### Assigned task
Below are records; work out how many of their lines contain the word "serving" and reply with the number only.

'''

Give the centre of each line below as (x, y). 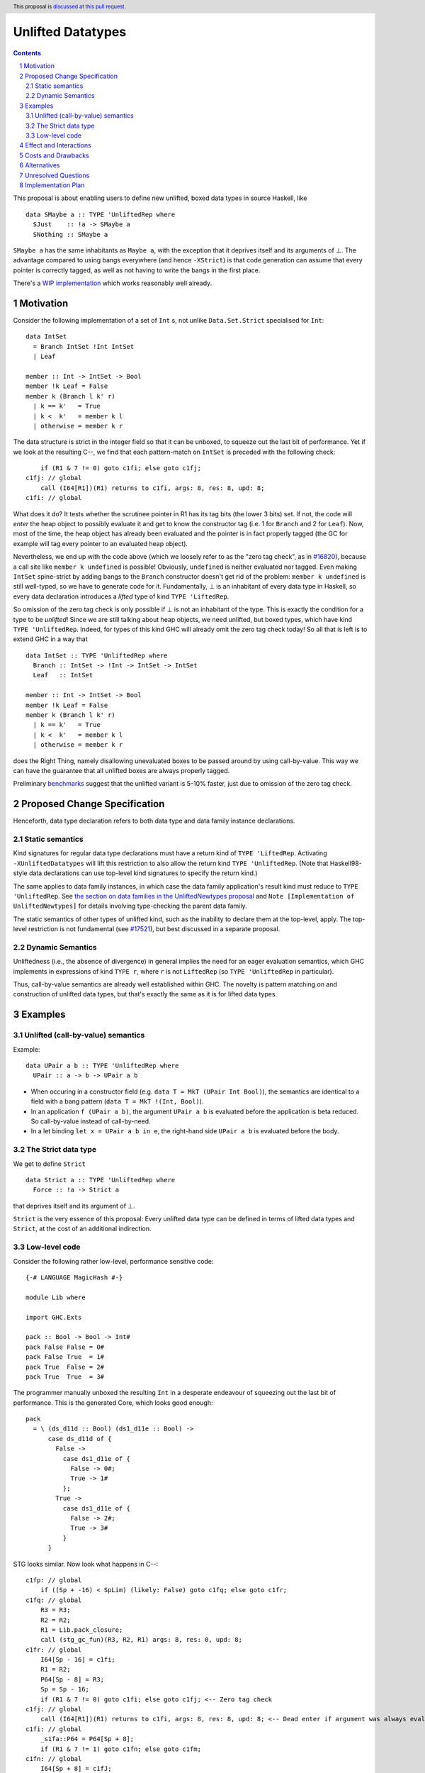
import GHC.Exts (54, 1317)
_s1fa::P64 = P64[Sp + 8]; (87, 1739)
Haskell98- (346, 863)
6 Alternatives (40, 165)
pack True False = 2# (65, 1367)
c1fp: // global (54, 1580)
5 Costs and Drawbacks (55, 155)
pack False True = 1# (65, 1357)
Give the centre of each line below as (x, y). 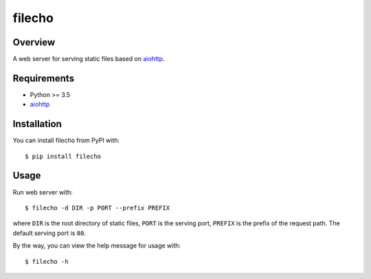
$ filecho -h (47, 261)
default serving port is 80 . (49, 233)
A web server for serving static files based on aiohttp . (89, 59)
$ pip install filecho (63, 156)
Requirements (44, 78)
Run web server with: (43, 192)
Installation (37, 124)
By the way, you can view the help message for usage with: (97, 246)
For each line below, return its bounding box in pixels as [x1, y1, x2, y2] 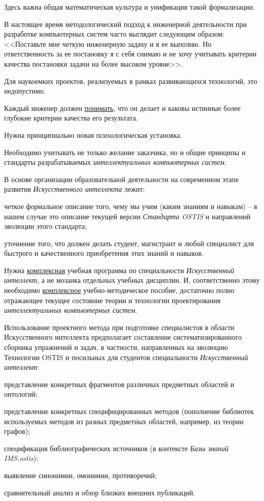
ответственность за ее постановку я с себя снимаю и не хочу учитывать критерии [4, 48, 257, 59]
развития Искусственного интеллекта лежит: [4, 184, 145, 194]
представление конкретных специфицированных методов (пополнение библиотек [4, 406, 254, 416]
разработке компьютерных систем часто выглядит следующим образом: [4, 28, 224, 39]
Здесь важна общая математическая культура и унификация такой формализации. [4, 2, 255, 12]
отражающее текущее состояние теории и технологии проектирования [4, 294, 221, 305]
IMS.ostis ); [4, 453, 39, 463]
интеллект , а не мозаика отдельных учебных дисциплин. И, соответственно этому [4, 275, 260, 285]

'''

### Answer to this task
2